BEGIN RECORDS TO PROCESS

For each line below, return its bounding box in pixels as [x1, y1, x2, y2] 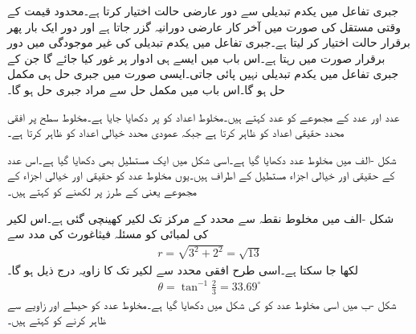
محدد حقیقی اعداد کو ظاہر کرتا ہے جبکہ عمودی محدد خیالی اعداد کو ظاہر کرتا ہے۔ [7, 124, 345, 141]
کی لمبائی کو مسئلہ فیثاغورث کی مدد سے [7, 225, 209, 242]
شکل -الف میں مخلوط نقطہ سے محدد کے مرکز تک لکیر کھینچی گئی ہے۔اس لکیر [7, 209, 394, 226]
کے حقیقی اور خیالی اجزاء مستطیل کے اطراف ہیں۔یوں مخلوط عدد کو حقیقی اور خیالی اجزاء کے [7, 167, 395, 183]
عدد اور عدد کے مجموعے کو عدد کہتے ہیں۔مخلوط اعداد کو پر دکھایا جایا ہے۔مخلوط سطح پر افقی [7, 108, 400, 125]
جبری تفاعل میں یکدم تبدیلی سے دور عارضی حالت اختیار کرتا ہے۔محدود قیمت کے [7, 2, 399, 19]
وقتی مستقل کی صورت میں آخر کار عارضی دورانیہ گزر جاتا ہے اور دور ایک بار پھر [7, 18, 401, 35]
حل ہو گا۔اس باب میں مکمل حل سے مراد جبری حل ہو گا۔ [7, 80, 285, 97]

END RECORDS TO PROCESS

§ **PROBLEM TO WORK ON**
Your task is a word-for-word transcription of the entries, leaving out all pictures.

§ **RESULT OF THIS TASK**
For each line below, return its bounding box in pixels as [x1, y1, x2, y2] 
محدد حقیقی اعداد کو ظاہر کرتا ہے جبکہ عمودی محدد خیالی اعداد کو ظاہر کرتا ہے۔ [7, 124, 345, 141]
کی لمبائی کو مسئلہ فیثاغورث کی مدد سے [7, 225, 209, 242]
شکل -الف میں مخلوط نقطہ سے محدد کے مرکز تک لکیر کھینچی گئی ہے۔اس لکیر [7, 209, 394, 226]
کے حقیقی اور خیالی اجزاء مستطیل کے اطراف ہیں۔یوں مخلوط عدد کو حقیقی اور خیالی اجزاء کے [7, 167, 395, 183]
عدد اور عدد کے مجموعے کو عدد کہتے ہیں۔مخلوط اعداد کو پر دکھایا جایا ہے۔مخلوط سطح پر افقی [7, 108, 400, 125]
جبری تفاعل میں یکدم تبدیلی سے دور عارضی حالت اختیار کرتا ہے۔محدود قیمت کے [7, 2, 399, 19]
وقتی مستقل کی صورت میں آخر کار عارضی دورانیہ گزر جاتا ہے اور دور ایک بار پھر [7, 18, 401, 35]
حل ہو گا۔اس باب میں مکمل حل سے مراد جبری حل ہو گا۔ [7, 80, 285, 97]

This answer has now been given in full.